To activate TLR3, they infected these cells with fake RNA
mimicking genetic material common to
many viruses and measured how many cells died. Fifty
percent fewer cells with the variant version of
TLR3 died compared to cells containing the normal version,
leading the researchers to conclude that
the variant version of TLR3 must be less active and
therefore kills fewer cells.
Finally, to be sure that differences in TLR3 activity
cause similar differences in cell death in
whole eyes (and not just isolated eye cells), they teamed
up with the team of Jayakrishna Ambati, a
professor of physiology, ophthalmology and visual sciences
at the University of Kentucky, and injected
RNA into mice, one set of which was genetically engineered
to have no TLR3. Two weeks later,
researchers examined the mice's eyes and found that those
with TLR3 exhibited 61 percent more
dead eye cells than mice without TLR3, further indicating
that TLR3 activity triggers cells to die, a
process that in turn can lead to geographic atrophy.
"You and me, we have a good 20 [percent] to 30 percent
chance of getting macular
degeneration," Katsanis said. "So when the time comes for
us to start thinking about intervention, we
might want to get genotyped first and then decide what kind
of therapeutic paradigm might be most
appropriate for us."
The researchers say they envision a day when vaccines
might protect us from the viruses that
trigger the pathways that are inappropriately activated or
repressed in models of macular
degeneration. "If we can figure out which viruses might be
acting as triggers, we might be able to find
a way to combat them," Zhang said. "This would be a far
more effective therapy, in my view, than
trying to design a gene therapy approach."
The TLR3 discovery bolsters a growing body of research
that illustrates how genetic
information stratifies individuals for responses to
particular therapies.
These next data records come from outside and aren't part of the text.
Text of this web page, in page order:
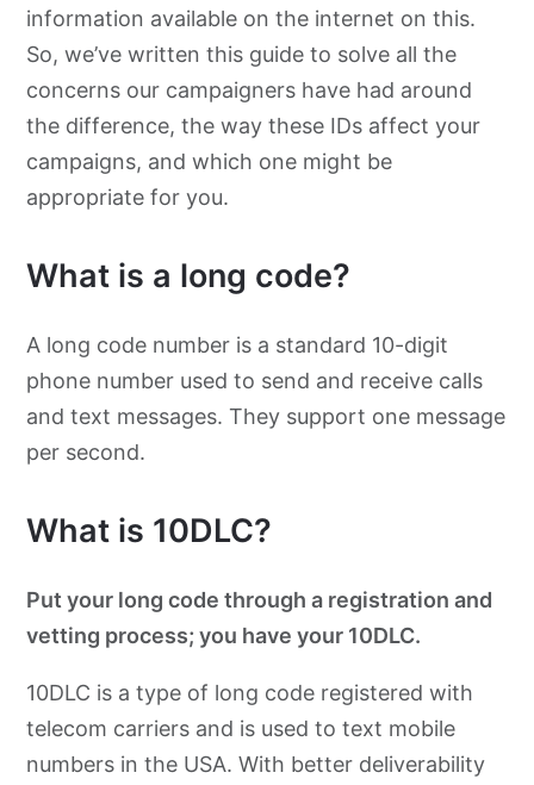
information available on the internet on this.
So, we’ve written this guide to solve all the
concerns our campaigners have had around
the difference, the way these IDs affect your
campaigns, and which one might be
appropriate for you.
What is a long code?
A long code number is a standard 10-digit
phone number used to send and receive calls
and text messages. They support one message
per second.
What is 10DLC?
Put your long code through a registration and
vetting process; you have your 10DLC.
10DLC is a type of long code registered with
telecom carriers and is used to text mobile
numbers in the USA. With better deliverability
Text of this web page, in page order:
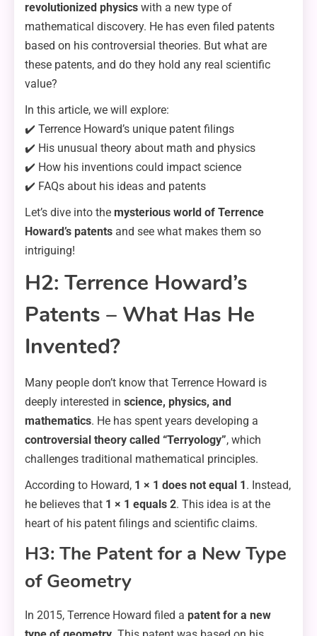
revolutionized physics with a new type of
mathematical discovery. He has even filed patents
based on his controversial theories. But what are
these patents, and do they hold any real scientific
value?
In this article, we will explore:
✔️ Terrence Howard’s unique patent filings
✔️ His unusual theory about math and physics
✔️ How his inventions could impact science
✔️ FAQs about his ideas and patents
Let’s dive into the mysterious world of Terrence
Howard’s patents and see what makes them so
intriguing!
H2: Terrence Howard’s
Patents – What Has He
Invented?
Many people don’t know that Terrence Howard is
deeply interested in science, physics, and
mathematics. He has spent years developing a
controversial theory called “Terryology”, which
challenges traditional mathematical principles.
According to Howard, 1 × 1 does not equal 1 . Instead,
he believes that 1 × 1 equals 2. This idea is at the
heart of his patent filings and scientific claims.
H3: The Patent for a New Type
of Geometry
In 2015, Terrence Howard filed a patent for a new
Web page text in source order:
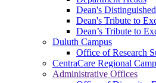
Dean's
Dean's Tribute to
Dean’s Tribute to
Duluth Campus
Office of Research
CentraCare Regional
Administrative Offices
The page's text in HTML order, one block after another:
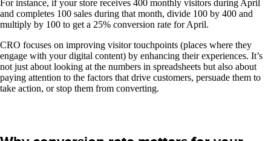
For instance, if your store receives 400 monthly visitors during April
and completes 100 sales during that month, divide 100 by 400 and
multiply by 100 to get a 25% conversion rate for April.
CRO focuses on improving visitor touchpoints (places where they
engage with your digital content) by enhancing their experiences. It’s
not just about looking at the numbers in spreadsheets but also about
paying attention to the factors that drive customers, persuade them to
take action, or stop them from converting.
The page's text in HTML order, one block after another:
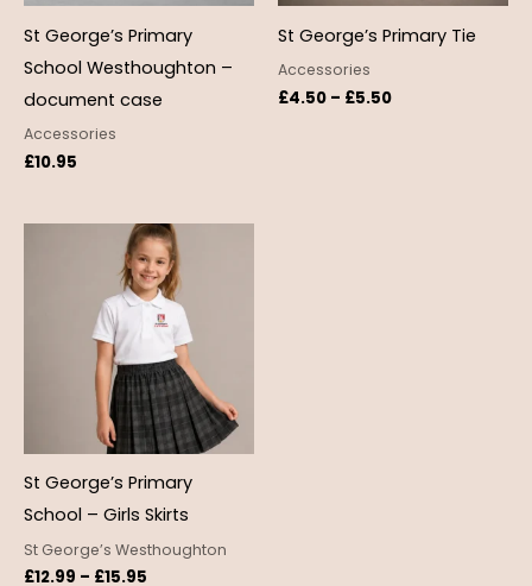
St George’s Primary
School Westhoughton –
document case
Accessories
£10.95
St George’s Primary Tie
Accessories
£4.50 – £5.50
St George’s Primary
School – Girls Skirts
St George’s Westhoughton
£12.99 – £15.95
Price
range:
£12.99
through
£15.95
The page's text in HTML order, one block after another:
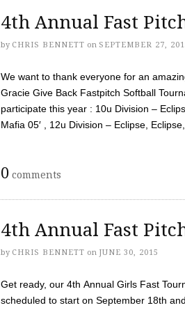
4th Annual Fast
by CHRIS BENNETT on SEPTEMBER 27,
We want to thank everyone for an
Gracie Give Back Fastpitch Softball
participate this year : 10u Division –
Mafia 05′ , 12u Division – Eclipse,
0 comments
4th Annual Fast
by CHRIS BENNETT on JUNE 30, 2015
Get ready, our 4th Annual Girls Fast
scheduled to start on September 18th

It is the first involving the
retina.
The research was funded by the National Institutes of
Health, Foundation Fighting Blindness,
Macula Vision Research Foundation, Veterans Affairs Merit
Award, Ruth and Milton Steinbach Fund,
Research to Prevent Blindness, Burroughs Wellcome Fund,
Clinical Scientist Award in Translational
Research and American Health Assistance Foundation.
Other participating researchers are from Johns
Hopkins; UC San Diego; Sichuan Academy of
Medical Sciences and Sichuan Provincial People's Hospital,
Chengdu, China; University of Utah School
of Medicine; Oregon Health & Science University; University
of Kentucky; Greater Baltimore Medical
Center; Keck School of Medicine of the University of
Southern California; and Rockefeller University.